Assigned task:
Your output should be the line with "kunna ändra tröskelvärdet" plus all following lines to the end of the records, exactly as written and nothing more.

Source records:
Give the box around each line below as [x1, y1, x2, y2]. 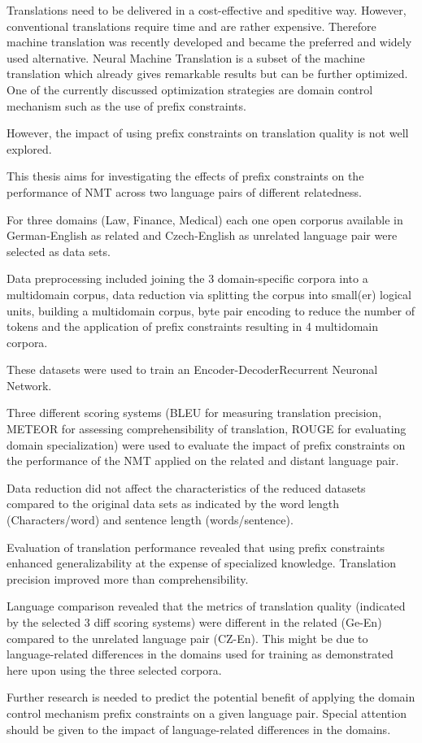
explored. [7, 140, 52, 157]
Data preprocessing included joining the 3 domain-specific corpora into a [7, 270, 368, 287]
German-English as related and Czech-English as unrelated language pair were [7, 227, 398, 244]
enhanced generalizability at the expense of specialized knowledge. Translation [7, 554, 397, 571]
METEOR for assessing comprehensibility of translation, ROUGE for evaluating [7, 420, 407, 437]
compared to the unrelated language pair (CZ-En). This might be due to [7, 629, 368, 646]
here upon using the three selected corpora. [7, 661, 222, 678]
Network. [7, 376, 52, 393]
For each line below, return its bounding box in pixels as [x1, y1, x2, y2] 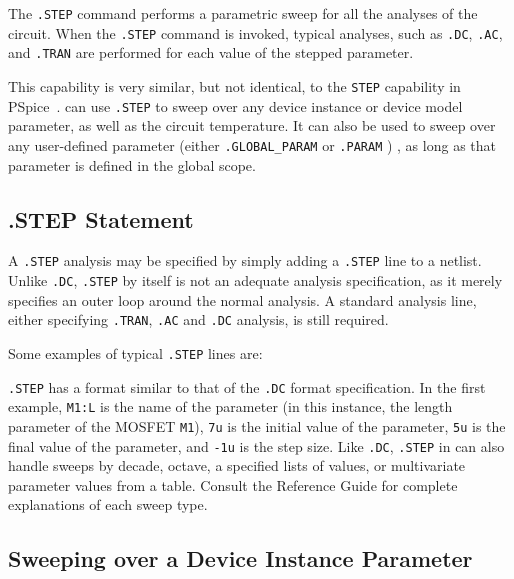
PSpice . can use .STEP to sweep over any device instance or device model [8, 95, 463, 116]
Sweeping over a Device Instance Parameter [8, 543, 473, 574]
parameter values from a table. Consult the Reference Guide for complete [8, 474, 458, 495]
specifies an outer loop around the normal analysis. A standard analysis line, [8, 289, 477, 310]
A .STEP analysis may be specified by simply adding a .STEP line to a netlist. [8, 250, 482, 271]
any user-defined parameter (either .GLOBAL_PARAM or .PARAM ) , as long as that [8, 134, 496, 155]
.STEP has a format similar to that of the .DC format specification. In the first [8, 376, 486, 397]
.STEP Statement [8, 203, 194, 234]
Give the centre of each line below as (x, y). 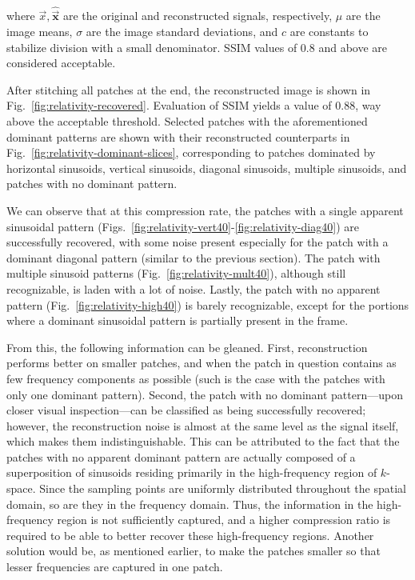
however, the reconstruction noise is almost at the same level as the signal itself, (203, 425)
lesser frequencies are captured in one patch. (115, 567)
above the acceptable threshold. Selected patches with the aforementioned (187, 121)
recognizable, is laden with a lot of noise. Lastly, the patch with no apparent (194, 288)
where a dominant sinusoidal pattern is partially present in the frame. (178, 320)
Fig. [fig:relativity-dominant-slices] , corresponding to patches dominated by (191, 152)
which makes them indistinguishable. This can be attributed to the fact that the (203, 441)
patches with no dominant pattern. (92, 184)
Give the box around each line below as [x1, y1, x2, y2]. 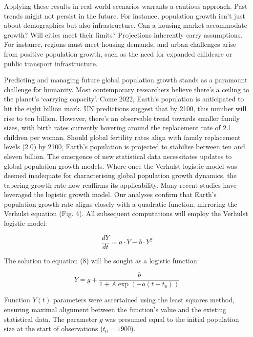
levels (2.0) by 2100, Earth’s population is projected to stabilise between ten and [4, 141, 245, 152]
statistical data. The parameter [4, 314, 97, 324]
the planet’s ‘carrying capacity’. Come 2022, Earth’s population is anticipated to [4, 94, 244, 104]
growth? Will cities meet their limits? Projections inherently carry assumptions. [4, 29, 243, 40]
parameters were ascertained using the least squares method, [53, 295, 235, 305]
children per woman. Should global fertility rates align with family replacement [4, 132, 241, 142]
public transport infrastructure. [4, 58, 98, 68]
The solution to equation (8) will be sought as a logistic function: [4, 255, 199, 265]
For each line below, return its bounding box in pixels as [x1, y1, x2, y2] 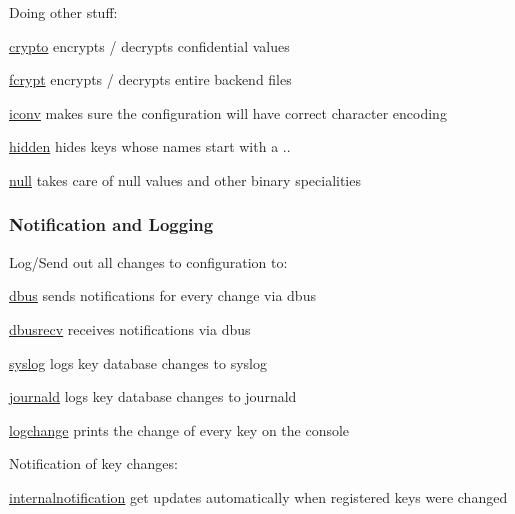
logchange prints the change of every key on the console [9, 419, 350, 440]
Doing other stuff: [9, 2, 118, 22]
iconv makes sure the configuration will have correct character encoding [9, 102, 447, 123]
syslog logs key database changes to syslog [9, 352, 267, 373]
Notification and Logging [9, 212, 214, 237]
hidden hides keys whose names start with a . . [9, 136, 291, 157]
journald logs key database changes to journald [9, 386, 297, 407]
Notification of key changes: [9, 453, 178, 474]
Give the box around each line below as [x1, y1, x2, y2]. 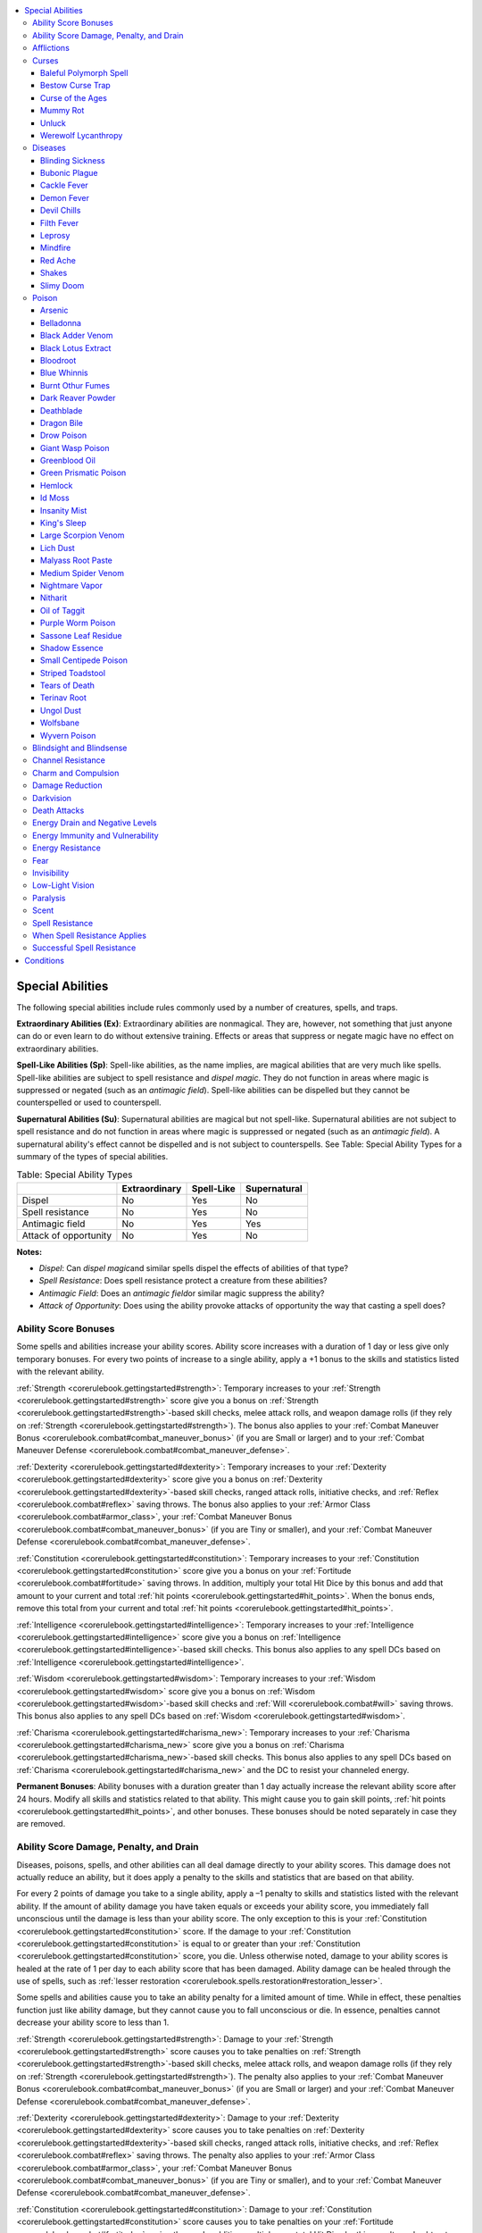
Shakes [40, 268, 68, 279]
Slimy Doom [40, 280, 85, 290]
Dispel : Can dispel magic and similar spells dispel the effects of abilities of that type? [38, 1263, 348, 1274]
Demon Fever [40, 192, 89, 203]
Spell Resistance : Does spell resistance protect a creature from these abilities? [38, 1275, 328, 1286]
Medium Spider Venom [40, 567, 125, 578]
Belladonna [40, 317, 82, 328]
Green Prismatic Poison [40, 467, 127, 478]
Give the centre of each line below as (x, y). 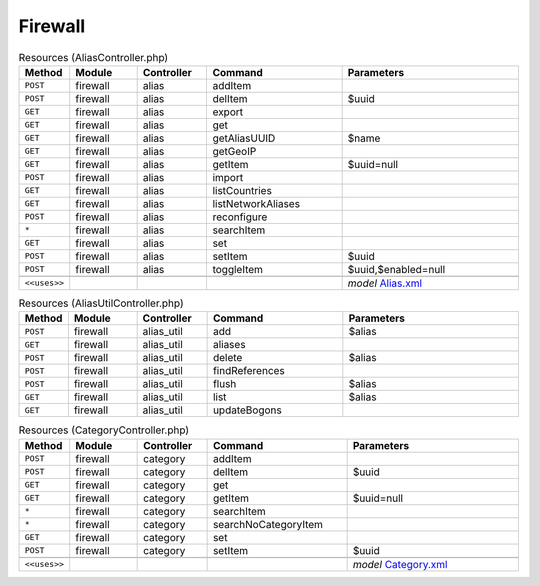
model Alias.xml (385, 283)
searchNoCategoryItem (268, 524)
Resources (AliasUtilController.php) (101, 303)
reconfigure (240, 217)
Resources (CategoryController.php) (104, 430)
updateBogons (247, 410)
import (228, 177)
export (228, 112)
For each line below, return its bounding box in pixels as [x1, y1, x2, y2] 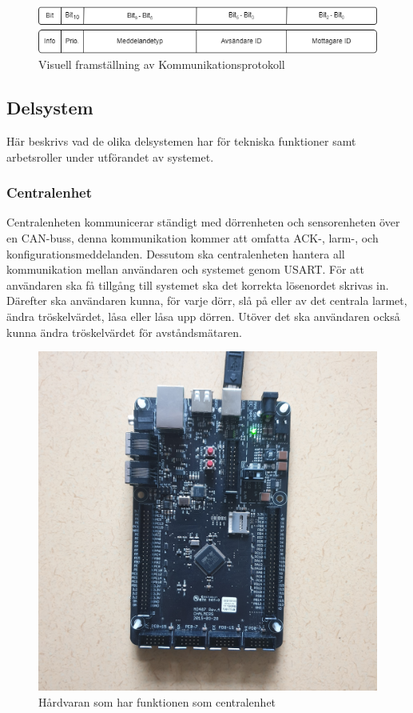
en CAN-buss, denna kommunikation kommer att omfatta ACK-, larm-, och [6, 229, 379, 246]
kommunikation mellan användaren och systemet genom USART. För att [6, 261, 364, 278]
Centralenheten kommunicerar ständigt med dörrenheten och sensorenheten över [6, 214, 400, 230]
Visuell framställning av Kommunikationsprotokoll [38, 56, 285, 73]
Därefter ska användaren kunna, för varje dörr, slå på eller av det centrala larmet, [6, 292, 407, 309]
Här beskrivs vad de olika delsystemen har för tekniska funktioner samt [6, 132, 356, 149]
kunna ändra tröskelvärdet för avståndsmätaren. [6, 323, 242, 340]
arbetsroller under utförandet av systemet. [6, 148, 214, 165]

Your solution:
kunna ändra tröskelvärdet för avståndsmätaren. [6, 323, 242, 340]
arbetsroller under utförandet av systemet. [6, 148, 214, 165]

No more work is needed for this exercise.